100 anni del Seminario. Inclusivo e aperto nel territorio: tre consegne pastorali

Chiunque arriva in Seminario nota la costante cura di giardini, prati, alberi, frutteti, siepi, camminamenti. È il lavoro quotidiano di persone con disabilità reso possibile dalla convenzione tra l’Ente Seminario e l’Azienda Sanitaria Friuli Occidentale. Educatori professionali con progetti personalizzati. L’autonomia è l’obiettivo educativo, tendendo presenta la storia singola, e familiare, di ciascuna persona. Vi è anche un nucleo di persone seguite dai servizi del Dipartimento di Salute Mentale. Per le famiglie, poter vedere i loro figli passare alcune ore della giornata a contatto con la natura, valorizzando il tempo in modo costruttivo è una consolazione, e per quanto possibile, un sollievo alla malattia. Di questa cura e custodia del creato ne beneficiano anche i numerosi gruppi che entrano in Seminario per le molteplici attività pastorali: gruppi cresimandi, gruppi parrocchiali, pastorale familiare, corsi tematici organizzati in biblioteca, incontri diocesani, ritiri mensili dei sacerdoti. Dal cardinale invitato per un evento particolare in Seminario, al postino che recapita lettere quotidianamente, tutti intuiscono che dietro il bello estetico vi è un bene profuso e inclusivo. La stessa scelta di avere una famiglia stabile in Seminario (la sig.ra Laura come segretaria con marito e figli) ne è la conferma. Le aule dello Studio Teologico, le stanze per la formazione dei seminaristi, la Chiesa per la preghiera e il refettorio per i pasti sono provocati dall’essere ambienti all’essere reti abitate, in stretta correlazione con la molteplice umanità che movimenta la vita del Seminario. È un anticipo di ciò che, con dinamiche più ampie, i futuri giovani sacerdoti incontreranno stabilmente nel ministero della vita in parrocchia. Ordinarietà ed emergenza sono costanti che si propongono e impongono alla vita del parroco, del cappellano. I profughi ucraini accolti in Seminario testimonia che si impara ad affrontare ogni criticità mettendoci la faccia e rimboccandosi le maniche in prima persona. «L’amore si deve porre più nelle opere che nelle parole» (Ignazio di Loyola). Apertura e inclusività nel territorio, dunque, attivano tre consegne nella formazione pastorale del seminarista e del presbitero nella Chiesa in metamorfosi, memore dei 100 anni: la consegna della cura, della dignità, degli incroci.

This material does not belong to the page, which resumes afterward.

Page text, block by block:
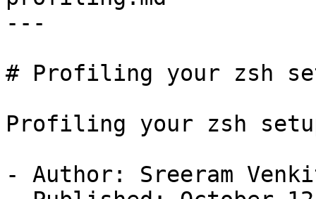
---
# Profiling your zsh
Profiling your zsh
- Author: Sreeram

Consegna della cura. La cura animarum di ieri si è mutata oggi in cura di vite sofferte, lavoro precario, bollette insolute. Avere a cuore è avere cura. La parrocchia lascia il segno nelle persone quando queste, in nome di Cristo, si sentono accolte.

Consegna della dignità. Tutte le persone guarite da Gesù sono state ri-alzate e restituite a una loro dignità persa, violata, segnata. Malattia mentali, depressioni, fatiche familiari saranno il pane quotidiano del giovane prete uscito dal Seminario in parrocchia e del prete già attivo nel ministero. Ridare dignità è vangelo annunciato che ogni persona capisce e vive su di sé. Lo snodo è qui.

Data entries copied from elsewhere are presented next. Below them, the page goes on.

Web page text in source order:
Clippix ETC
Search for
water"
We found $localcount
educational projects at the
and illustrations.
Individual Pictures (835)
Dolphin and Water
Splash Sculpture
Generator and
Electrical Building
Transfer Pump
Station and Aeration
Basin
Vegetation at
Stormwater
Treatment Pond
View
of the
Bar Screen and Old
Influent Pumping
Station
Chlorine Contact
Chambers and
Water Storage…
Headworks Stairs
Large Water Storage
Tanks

Consegna degli incroci. La pastorale dei lunghi percorsi non funziona più. Breve e bene sono paradigmi culturali non da combattere, ma da valorizzare. Si avrà quella che definisco pastorale degli incroci: incontrare e prendere la persona lì dove e come è. Esserci o non esserci a quegli incroci farà la differenza per la persona. Se è il prete che apre la porta della canonica, ad accoglierla poi vi dovrà essere una rete di laici, famiglie preparate per aiutare a decifrare-parlare la grammatica di oggi. La catechesi è afona perché chiusa nelle sole stanze parrocchiali e non parla con la voce della vita a tutto campo: ospedale, disabilità, fabbrica, caritas, sono alcuni dei luoghi dove mettersi in reciproco ascolto, non solo per prepararsi al sacramento, ma alla vita inclusiva.